We were motivated by wanted to test one of our recent approaches for private data release that seemed to work well on structural datasets.

Summary of approach:

In addition to using a classic output perturbation mechanism, the approach relies on privately answering a selected set of additional queries that are used to improve the accuracy of the data-release mechanism. This post-processing step uses convex optimization to redistribute the noise on the private answers to enforce consistency.

Place: 4th

Prize: $2,000 Team members: Bolin Ding, Xiaokui Xiao, Kuntai Cai, Ergute Bao Hometown: China Affiliation: National University of Singapore; Alibaba Group Background: We are people who are interested in differential privacy, including computer scientists and PhD students. What motivated you to participate?: Differential privacy is a promising direction which raises a lot of attention of the community. We want to dive into differential privacy and particularly, we want to know how far away we has explored in this field. Summary of approach: We query the histogram of the dataset and use two denoising methods to postprocess the histogram. Block-matching and 3D filtering (BM3D) tries to denoise by finding common patterns in the histogram. Graph total variation regularization (GTVR) tries to denoise using the smoothness of the histogram. We believe that common patterns and smoothness are important features for temporal data. ### Duke DP Team Place: 5th Prize:$1,000

Team members: Johes Bater, Yuchao Tao

Hometown: St. Louis, MO; Shanghai, China

Affiliation: Duke University

Background:

We are from the Duke privacy group and we study security and privacy.
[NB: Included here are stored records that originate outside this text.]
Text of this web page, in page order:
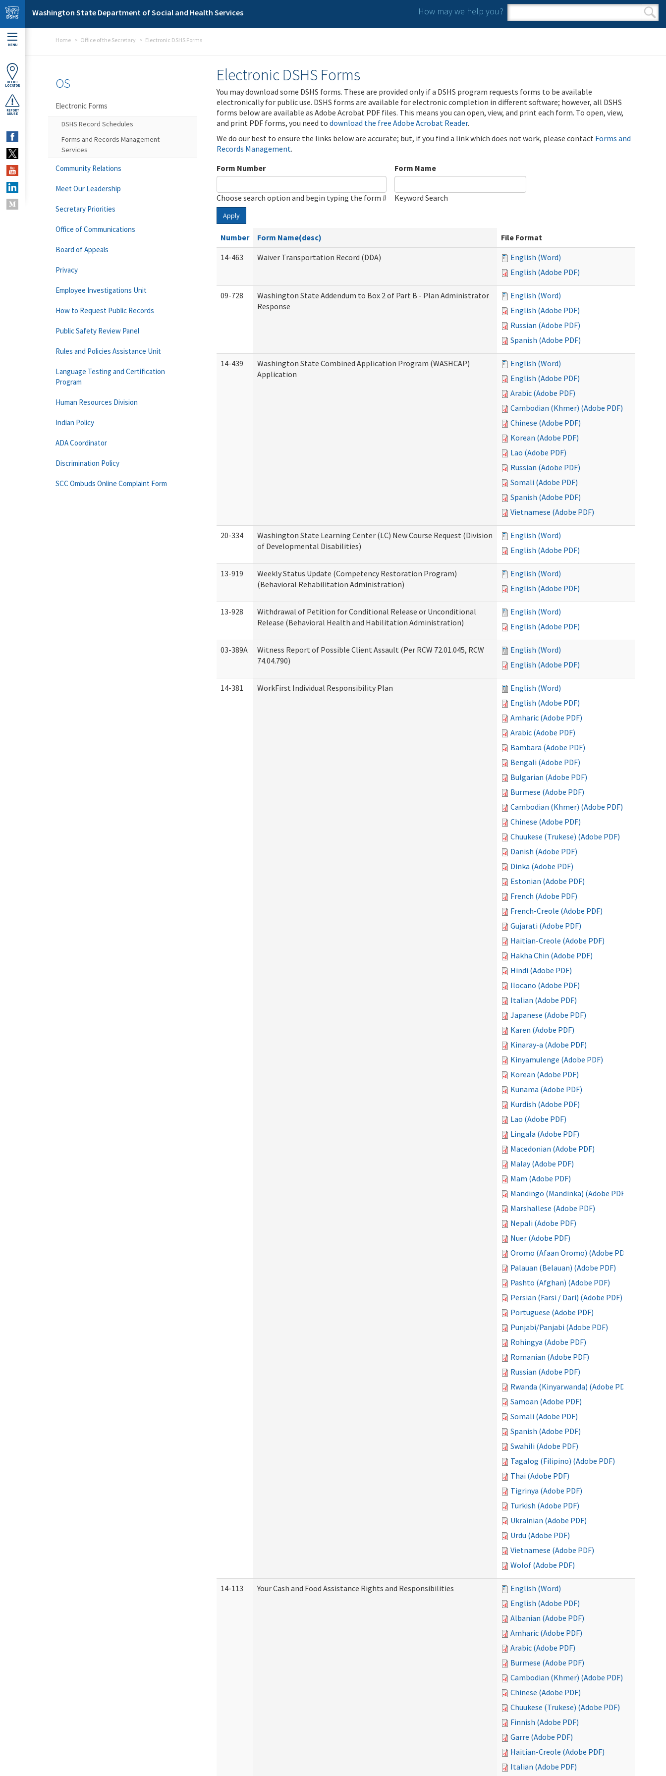
Skip to main content
Washington State Department of Social and Health Services How may we help you?
Search form
Search
MENU
OFFICE
LOCATOR
REPORT
ABUSE
Home Office of the Secretary Electronic DSHS Forms
Electronic DSHS Forms
You may download some DSHS forms. These are provided only if a DSHS program requests forms to be available
electronically for public use. DSHS forms are available for electronic completion in different software; however, all DSHS
forms below are available as Adobe Acrobat PDF files. This means you can open, view, and print each form. To open, view,
and print PDF forms, you need to download the free Adobe Acrobat Reader.
We do our best to ensure the links below are accurate; but, if you find a link which does not work, please contact Forms and
Records Management.
Form Number
Choose search option and begin typing the form #
Form Name
Keyword Search
Apply
Number Form Name(desc)
File Format
14-463
Waiver Transportation Record (DDA)
English (Word)
English (Adobe PDF)
09-728
Washington State Addendum to Box 2 of Part B - Plan Administrator
Response
English (Word)
English (Adobe PDF)
Russian (Adobe PDF)
Spanish (Adobe PDF)
14-439
Washington State Combined Application Program (WASHCAP)
Application
English (Word)
English (Adobe PDF)
Arabic (Adobe PDF)
Cambodian (Khmer) (Adobe PDF)
Chinese (Adobe PDF)
Korean (Adobe PDF)
Lao (Adobe PDF)
Russian (Adobe PDF)
Somali (Adobe PDF)
Spanish (Adobe PDF)
Vietnamese (Adobe PDF)
20-334
Washington State Learning Center (LC) New Course Request (Division
of Developmental Disabilities)
English (Word)
English (Adobe PDF)
13-919
Weekly Status Update (Competency Restoration Program)
(Behavioral Rehabilitation Administration)
English (Word)
English (Adobe PDF)
13-928
Withdrawal of Petition for Conditional Release or Unconditional
Release (Behavioral Health and Habilitation Administration)
English (Word)
English (Adobe PDF)
03-389A
Witness Report of Possible Client Assault (Per RCW 72.01.045, RCW
74.04.790)
English (Word)
English (Adobe PDF)
14-381 WorkFirst Individual Responsibility Plan
English (Word)
English (Adobe PDF)
Amharic (Adobe PDF)
Arabic (Adobe PDF)
Bambara (Adobe PDF)
Bengali (Adobe PDF)
Bulgarian (Adobe PDF)
Burmese (Adobe PDF)
Cambodian (Khmer) (Adobe PDF)
Chinese (Adobe PDF)
Chuukese (Trukese) (Adobe PDF)
Danish (Adobe PDF)
Dinka (Adobe PDF)
Estonian (Adobe PDF)
French (Adobe PDF)
French-Creole (Adobe PDF)
Gujarati (Adobe PDF)
Haitian-Creole (Adobe PDF)
Hakha Chin (Adobe PDF)
Hindi (Adobe PDF)
Ilocano (Adobe PDF)
Italian (Adobe PDF)
Japanese (Adobe PDF)
Karen (Adobe PDF)
Kinaray-a (Adobe PDF)
Kinyamulenge (Adobe PDF)
Korean (Adobe PDF)
Kunama (Adobe PDF)
Kurdish (Adobe PDF)
Lao (Adobe PDF)
Lingala (Adobe PDF)
Macedonian (Adobe PDF)
Malay (Adobe PDF)
Mam (Adobe PDF)
Mandingo (Mandinka) (Adobe PDF)
Marshallese (Adobe PDF)
Nepali (Adobe PDF)
Nuer (Adobe PDF)
Oromo (Afaan Oromo) (Adobe PDF)
Palauan (Belauan) (Adobe PDF)
Pashto (Afghan) (Adobe PDF)
Persian (Farsi / Dari) (Adobe PDF)
Portuguese (Adobe PDF)
Punjabi/Panjabi (Adobe PDF)
Rohingya (Adobe PDF)
Romanian (Adobe PDF)
Russian (Adobe PDF)
Rwanda (Kinyarwanda) (Adobe PDF)
Samoan (Adobe PDF)
Somali (Adobe PDF)
Spanish (Adobe PDF)
Swahili (Adobe PDF)
Tagalog (Filipino) (Adobe PDF)
Thai (Adobe PDF)
Tigrinya (Adobe PDF)
Turkish (Adobe PDF)
Ukrainian (Adobe PDF)
Urdu (Adobe PDF)
Vietnamese (Adobe PDF)
Wolof (Adobe PDF)
14-113 Your Cash and Food Assistance Rights and Responsibilities
English (Word)
English (Adobe PDF)
Albanian (Adobe PDF)
Amharic (Adobe PDF)
Arabic (Adobe PDF)
Burmese (Adobe PDF)
Cambodian (Khmer) (Adobe PDF)
Chinese (Adobe PDF)
Chuukese (Trukese) (Adobe PDF)
Finnish (Adobe PDF)
Garre (Adobe PDF)
Haitian-Creole (Adobe PDF)
Italian (Adobe PDF)
OS
Electronic Forms
DSHS Record Schedules
Forms and Records Management
Services
Community Relations
Meet Our Leadership
Secretary Priorities
Office of Communications
Board of Appeals
Privacy
Employee Investigations Unit
How to Request Public Records
Public Safety Review Panel
Rules and Policies Assistance Unit
Language Testing and Certification
Program
Human Resources Division
Indian Policy
ADA Coordinator
Discrimination Policy
SCC Ombuds Online Complaint Form

What motivated you to participate?:

It’s a good chance to see how privacy technologies can be applied to real problems.

Summary of approach:

Our approach is decomposed into two steps: truncation and reweighting. Truncation is to ignore the incidents that are not in the significant bins learned from the public 2019 data. Reweighting is to reweight each remaining incident so that the total weight associated with each sim_resident is only a constant gamma. The global sensitivity thus is reduced to gamma, so adding laplace noise to each bin with scale gamma / epsilon will satisfy the \epsilon-DP requirement. The value of gamma is chosen carefully to balance the bias from truncation.

### Progressive Prizes

Finally, congratulations to Duke DP Team, 3401 Walnut, Minutemen, and DPSyn_S who each won a $1,000 progressive prize this sprint! As a reminder, progressive prizes are awarded part-way through each sprint to four eligible teams with the best scores to date, with precedence given to solutions that are pre-screened as satisfying differential privacy. Don't forget, submissions are now open for Sprint 2. Head over to the competition for your chance to tackle a new problem and win$39,000 in prizes. Good luck!

Thanks to all the participants and to our winners! Special thanks to NIST PSCR for enabling this fascinating challenge!